* What you should do
Once you have read the records, write them out again exactly.

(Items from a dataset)
☆ ☆ ☆ ☆ ☆
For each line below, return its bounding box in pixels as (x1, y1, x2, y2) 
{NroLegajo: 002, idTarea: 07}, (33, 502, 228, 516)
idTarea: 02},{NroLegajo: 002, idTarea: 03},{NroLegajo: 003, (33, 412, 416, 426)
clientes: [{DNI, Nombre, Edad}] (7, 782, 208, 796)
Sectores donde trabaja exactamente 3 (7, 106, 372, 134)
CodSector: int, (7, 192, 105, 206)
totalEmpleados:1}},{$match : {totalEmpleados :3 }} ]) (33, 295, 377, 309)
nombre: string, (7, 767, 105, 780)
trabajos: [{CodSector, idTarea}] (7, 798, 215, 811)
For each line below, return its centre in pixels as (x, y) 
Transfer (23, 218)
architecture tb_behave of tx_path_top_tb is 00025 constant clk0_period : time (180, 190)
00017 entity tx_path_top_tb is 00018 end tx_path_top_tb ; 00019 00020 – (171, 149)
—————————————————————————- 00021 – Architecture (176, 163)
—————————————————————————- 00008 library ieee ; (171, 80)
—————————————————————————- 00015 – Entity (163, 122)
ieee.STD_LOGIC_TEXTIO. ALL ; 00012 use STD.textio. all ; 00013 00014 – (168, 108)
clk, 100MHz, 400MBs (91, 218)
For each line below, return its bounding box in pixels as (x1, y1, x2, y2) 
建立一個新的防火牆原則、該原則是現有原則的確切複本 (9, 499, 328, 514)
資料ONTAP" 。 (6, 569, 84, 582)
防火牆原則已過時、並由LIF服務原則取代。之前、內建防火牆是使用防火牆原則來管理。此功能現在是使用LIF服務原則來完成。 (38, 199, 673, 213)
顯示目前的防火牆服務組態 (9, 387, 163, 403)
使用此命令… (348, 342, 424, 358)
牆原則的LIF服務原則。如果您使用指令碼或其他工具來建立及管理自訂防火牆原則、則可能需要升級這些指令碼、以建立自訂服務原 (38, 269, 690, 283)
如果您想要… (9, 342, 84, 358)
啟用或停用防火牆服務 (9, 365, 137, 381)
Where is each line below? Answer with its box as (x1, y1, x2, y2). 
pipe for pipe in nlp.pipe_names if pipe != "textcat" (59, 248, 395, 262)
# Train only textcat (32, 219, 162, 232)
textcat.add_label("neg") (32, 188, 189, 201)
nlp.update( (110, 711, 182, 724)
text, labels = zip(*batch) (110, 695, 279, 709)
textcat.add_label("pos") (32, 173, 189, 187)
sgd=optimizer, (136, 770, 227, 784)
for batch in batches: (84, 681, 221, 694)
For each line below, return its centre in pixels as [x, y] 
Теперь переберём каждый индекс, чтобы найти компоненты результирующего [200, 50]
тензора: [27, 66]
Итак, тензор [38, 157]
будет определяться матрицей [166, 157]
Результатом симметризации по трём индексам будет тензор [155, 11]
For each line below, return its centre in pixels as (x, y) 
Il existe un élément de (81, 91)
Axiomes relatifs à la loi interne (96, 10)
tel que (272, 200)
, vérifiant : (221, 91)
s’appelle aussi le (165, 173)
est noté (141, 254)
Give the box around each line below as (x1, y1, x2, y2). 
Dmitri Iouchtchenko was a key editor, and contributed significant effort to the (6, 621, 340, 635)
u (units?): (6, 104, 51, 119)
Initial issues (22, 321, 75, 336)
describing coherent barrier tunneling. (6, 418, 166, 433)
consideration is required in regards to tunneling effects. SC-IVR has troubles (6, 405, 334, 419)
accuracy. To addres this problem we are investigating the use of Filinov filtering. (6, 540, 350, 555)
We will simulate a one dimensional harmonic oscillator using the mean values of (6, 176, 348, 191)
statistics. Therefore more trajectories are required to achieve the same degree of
☆ ☆ ☆ ☆ ☆
* Result of this exercise
For each line below, return its bounding box in pixels as (x1, y1, x2, y2) 
{NroLegajo: 002, idTarea: 07}, (33, 502, 228, 516)
idTarea: 02},{NroLegajo: 002, idTarea: 03},{NroLegajo: 003, (33, 412, 416, 426)
clientes: [{DNI, Nombre, Edad}] (7, 782, 208, 796)
Sectores donde trabaja exactamente 3 (7, 106, 372, 134)
CodSector: int, (7, 192, 105, 206)
totalEmpleados:1}},{$match : {totalEmpleados :3 }} ]) (33, 295, 377, 309)
nombre: string, (7, 767, 105, 780)
trabajos: [{CodSector, idTarea}] (7, 798, 215, 811)
For each line below, return its centre in pixels as (x, y) 
Transfer (23, 218)
architecture tb_behave of tx_path_top_tb is 00025 constant clk0_period : time (180, 190)
00017 entity tx_path_top_tb is 00018 end tx_path_top_tb ; 00019 00020 – (171, 149)
—————————————————————————- 00021 – Architecture (176, 163)
—————————————————————————- 00008 library ieee ; (171, 80)
—————————————————————————- 00015 – Entity (163, 122)
ieee.STD_LOGIC_TEXTIO. ALL ; 00012 use STD.textio. all ; 00013 00014 – (168, 108)
clk, 100MHz, 400MBs (91, 218)
For each line below, return its bounding box in pixels as (x1, y1, x2, y2) 
建立一個新的防火牆原則、該原則是現有原則的確切複本 (9, 499, 328, 514)
資料ONTAP" 。 (6, 569, 84, 582)
防火牆原則已過時、並由LIF服務原則取代。之前、內建防火牆是使用防火牆原則來管理。此功能現在是使用LIF服務原則來完成。 (38, 199, 673, 213)
顯示目前的防火牆服務組態 (9, 387, 163, 403)
使用此命令… (348, 342, 424, 358)
牆原則的LIF服務原則。如果您使用指令碼或其他工具來建立及管理自訂防火牆原則、則可能需要升級這些指令碼、以建立自訂服務原 (38, 269, 690, 283)
如果您想要… (9, 342, 84, 358)
啟用或停用防火牆服務 (9, 365, 137, 381)
Where is each line below? Answer with its box as (x1, y1, x2, y2). 
pipe for pipe in nlp.pipe_names if pipe != "textcat" (59, 248, 395, 262)
# Train only textcat (32, 219, 162, 232)
textcat.add_label("neg") (32, 188, 189, 201)
nlp.update( (110, 711, 182, 724)
text, labels = zip(*batch) (110, 695, 279, 709)
textcat.add_label("pos") (32, 173, 189, 187)
sgd=optimizer, (136, 770, 227, 784)
for batch in batches: (84, 681, 221, 694)
For each line below, return its centre in pixels as [x, y] 
Теперь переберём каждый индекс, чтобы найти компоненты результирующего [200, 50]
тензора: [27, 66]
Итак, тензор [38, 157]
будет определяться матрицей [166, 157]
Результатом симметризации по трём индексам будет тензор [155, 11]
For each line below, return its centre in pixels as (x, y) 
Il existe un élément de (81, 91)
Axiomes relatifs à la loi interne (96, 10)
tel que (272, 200)
, vérifiant : (221, 91)
s’appelle aussi le (165, 173)
est noté (141, 254)
Give the box around each line below as (x1, y1, x2, y2). 
Dmitri Iouchtchenko was a key editor, and contributed significant effort to the (6, 621, 340, 635)
u (units?): (6, 104, 51, 119)
Initial issues (22, 321, 75, 336)
describing coherent barrier tunneling. (6, 418, 166, 433)
consideration is required in regards to tunneling effects. SC-IVR has troubles (6, 405, 334, 419)
accuracy. To addres this problem we are investigating the use of Filinov filtering. (6, 540, 350, 555)
We will simulate a one dimensional harmonic oscillator using the mean values of (6, 176, 348, 191)
statistics. Therefore more trajectories are required to achieve the same degree of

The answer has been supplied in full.